Of course, when one makes this argument, one should be prepared to prove that renewables can’t substitute both nuclear power and fossil fuel power. Monbiot just states that “like most environmentalists, I want renewables to replace fossil fuel, but I realise we make the task even harder if they are also to replace nuclear power”, evading the question all together.

To be clear, claiming that “100% renewable energy is very hard” is not the same as claiming that “100% renewable energy is impossible”. Monbiot seems to ignore this important distinction, which allows him to ignore studies that show how we can decarbonise the energy sector without building new nuclear plants, like “Zero Carbon Britain 2030″ (see link). How convenient.

By restricting the debate on energy choices to coal vs nuclear and falsely dividing the environmental movement into anti-coal and anti-nuclear activists, Monbiot is able to find seven “double standards” in the environmental movement. I’ll discuss them in detail.

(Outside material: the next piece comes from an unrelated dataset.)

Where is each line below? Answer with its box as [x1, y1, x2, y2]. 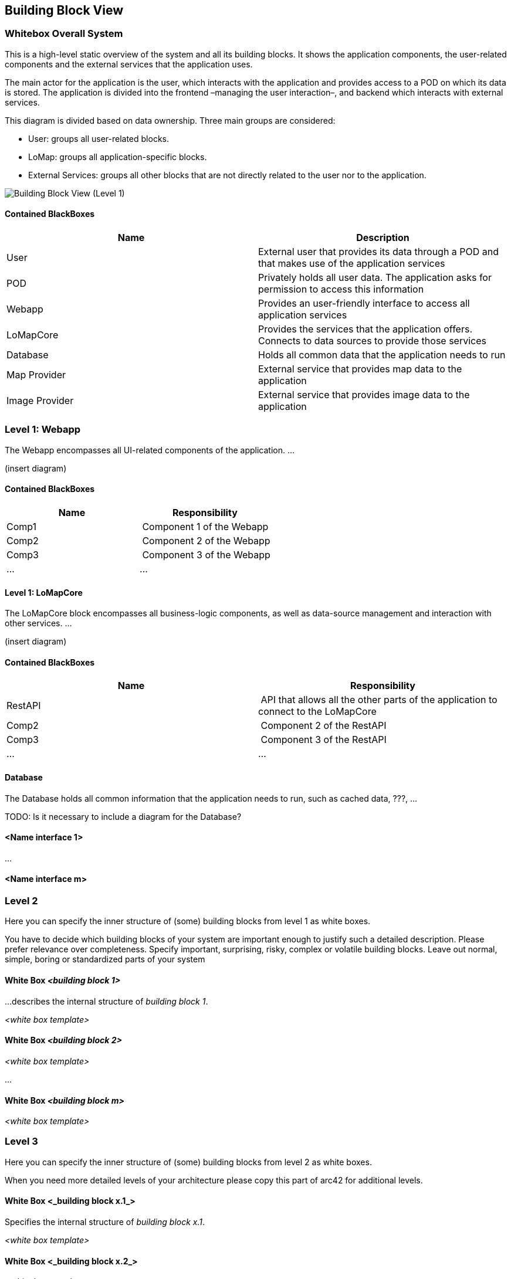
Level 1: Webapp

Double standard 1: deaths and injuries.

According to Monbiot, anti-nuclear campaigners cry in despair over the deaths and injuries caused by nuclear accidents, yet don’t say a word about the victims of the coal industry. To make his point, he uses the estimate of 2433 deaths in coal-mining accidents in China last year, a figure that is probably underestimated by the government. He could have used the statistics from the US, where safer methods to mine coal have reduced average deaths to four times less than those of China (see Wikipedia), but he chose to play with statistics.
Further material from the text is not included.